GNU Astronomy Utilities



12.3.8 Linked lists (list.h)

An array is a contiguous region of memory that is very efficient and easy to use for recording and later accessing any random element as fast as any other. This makes array the primary data container when you have many elements (for example, an image which has millions of pixels). One major problem with an array is that the number of elements that go into it must be known in advance and adding or removing an element will require a re-set of all the other elements. For example, if you want to remove the 3rd element in a 1000 element array, all 997 subsequent elements have to pulled back by one position, the reverse will happen if you need to add an element.
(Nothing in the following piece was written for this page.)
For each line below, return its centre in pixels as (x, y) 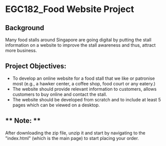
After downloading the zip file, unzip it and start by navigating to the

In many contexts such situations never come up, for example, you do not want to shift all the pixels in an image by one or two pixels from some random position in the image: their positions have scientific value. But in other contexts you will find yourself frequently adding/removing an a-priori unknown number of elements. Linked lists (or lists for short) are the data-container of choice in such situations. As in a chain, each node in a list is an independent C structure, keeping its own data along with pointer(s) to its immediate neighbor(s). Below, you can see one simple linked list node structure along with an ASCII art schematic of how we can use the next pointer to add any number of elements to the list that we want. By convention, a list is terminated when next is the NULL pointer.

struct list_float          /*     ---------    ---------           */
{                          /*     | Value |    | Value |           */
  float             value; /*     |  ---  |    |  ---  |           */
  struct list_float *next; /*     |  next-|--> |  next-|--> NULL   */
}                          /*     ---------    ---------           */

The schematic shows another great advantage of linked lists: it is very easy to add or remove/pop a node anywhere in the list. If you want to modify the first node, you just have to change one pointer. If it is in the middle, you just have to change two. You initially define a variable of this type with a NULL pointer as shown below:

struct list_float *list=NULL;

To add or remove/pop a node from the list you can use functions provided for the respective type in the sections below.

When you add an element to the list, it is conventionally added to the “top” of the list: the general list pointer will point to the newly created node, which will point to the previously created node and so on. So when you “pop” from the top of the list, you are actually retrieving the last value you put in and changing the list pointer to the next youngest node. This is thus known as a “last-in-first-out” list. This is the most efficient type of linked list (easier to implement and faster to process). Alternatively, you can add each newly created node at the end of the list. If you do that, you will get a “first-in-first-out” list. But that will force you to go through the whole list for each new element that is created (this will slow down the processing)263.

The node example above creates the simplest kind of a list. We can define each node with two pointers to both the next and previous neighbors, this is called a “Doubly linked list”. In general, lists are very powerful and simple constructs that can be very useful. But going into more detail would be out of the scope of this short introduction in this book. Wikipedia has a nice and more thorough discussion of the various types of lists. To appreciate/use the beauty and elegance of these powerful constructs even further, see Chapter 2 (Information Structures, in volume 1) of Donald Knuth’s “The art of computer programming”.

In this section we will review the functions and structures that are available in Gnuastro for working on lists. They differ by the type of data that each node can keep. For each linked-list node structure, we will first introduce the structure, then the functions for working on the structure. All these structures and functions are defined and declared in gnuastro/list.h.


Footnotes

(263)

A better way to get a first-in-first-out is to first keep the data as last-in-first-out until they are all read. Afterwards, reverse the list by popping each node and immediately add it to the new list. This practically reverses the last-in-first-out list to a first-in-first-out one. All the list types discussed in this chapter have a function with a _reverse suffix for this job.